If/when a live agent needs it as a persistent service, the cleanest upgrade is to
add it as a **second daemon** in `startos/main.ts` mirroring the `primary`
daemon — but only after giving it a network transport (e.g. an HTTP/SSE MCP
endpoint on its own port) so it has a real `checkPortListening` health check.
That is deliberately deferred to a later phase.
## Still needed for a fully turn-key deploy
- **MCP-as-a-service** — see above. Deferred until there is a live agent and a
network transport; today it is manual/stdio only.
- ~~**Incremental sync (runbook Step 6 / Workstream B4)**~~ — **done.** The
background sync scheduler (`sync_scheduler.py`, started by the entrypoint) keeps
the index fresh automatically, and the manual "Refresh search index" action
provides an on-demand incremental sync. See "Keeping the index fresh" above. A
future enhancement could still promote the scheduler to a first-class StartOS
daemon (with a network transport for a real health check) for independent
supervision/visibility.
- **Single source of truth for Spark/Qdrant config** — currently duplicated in
`docker_entrypoint.sh`, `buildSearchIndex.ts`, and `refreshSearchIndex.ts`. A
small StartOS config
store + input form (the SDK supports `Action.withInput` and a service config)
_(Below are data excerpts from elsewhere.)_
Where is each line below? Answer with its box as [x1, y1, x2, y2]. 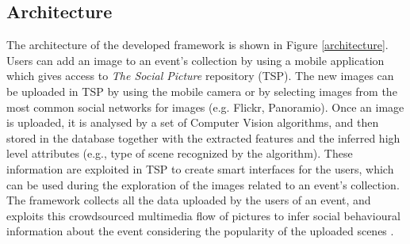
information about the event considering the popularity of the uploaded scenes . [6, 223, 394, 239]
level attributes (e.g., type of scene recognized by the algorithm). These [6, 145, 353, 162]
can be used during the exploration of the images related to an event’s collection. [6, 176, 400, 193]
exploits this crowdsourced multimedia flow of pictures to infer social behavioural [6, 207, 400, 223]
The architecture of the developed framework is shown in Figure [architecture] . [6, 36, 389, 53]
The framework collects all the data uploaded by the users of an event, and [6, 192, 371, 208]
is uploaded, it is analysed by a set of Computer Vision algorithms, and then [6, 114, 379, 131]
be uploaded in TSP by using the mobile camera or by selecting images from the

would let the operator set the endpoints once in the UI; deferred to keep this
change minimal and reviewable.
- **`.env` on the box** — `backend/ingest/config.py` also reads `/app/.env` if
present (via `os.environ.setdefault`, so it does not override the exported
env). Not required given the exported env above, but available as an
alternative if the operator prefers a file.
## Pre-release checks
Verify before cutting a release:
- **Multi-arch dependency build (BLOCKER).** The `fastembed==0.4.2` and
`mcp==1.2.0` pins in `Dockerfile` were chosen best-effort and have **not** been
confirmed to build on **both** `x86_64` and `aarch64`. StartOS targets arm64,
and `fastembed` pulls `onnxruntime` (which may have no prebuilt arm64 wheel and
fall back to a slow source build) plus downloads a model on first use. Build the
image on aarch64 and run the ingest once end-to-end before release. Do not bump
either pin without re-verifying on both arches. (Flagged inline above the pip
line in `Dockerfile`.)
- **Scheduler smoke test.** With Spark Control + Qdrant reachable, start the
container and confirm the entrypoint logs
`[entrypoint] ingest sync scheduler: STARTED`, that `/data/ingest-sync.log`
accumulates sync output, and that clearing one of the endpoints flips the log to
`SKIPPED`.
- **Actions present.** Confirm both **Build search index** and **Refresh search
index** appear under the service's Actions in the StartOS UI and run to success.
## Constraints honored
- No files under `backend/ingest/`, `backend/mcp/`, `backend/server.py`,
`backend/core_migrations.py`, `backend/migrations/`, or `data/` were modified;
only `start9/0.4/**` and this doc. The entrypoint and the refresh action
reference `backend/ingest/sync_scheduler.py` and `backend/ingest/sync.py` by
path only — those scripts are owned/created by a separate process.
- No build/deploy commands were run. `npx tsc --noEmit` was used only to verify
the new TypeScript compiles against the SDK types.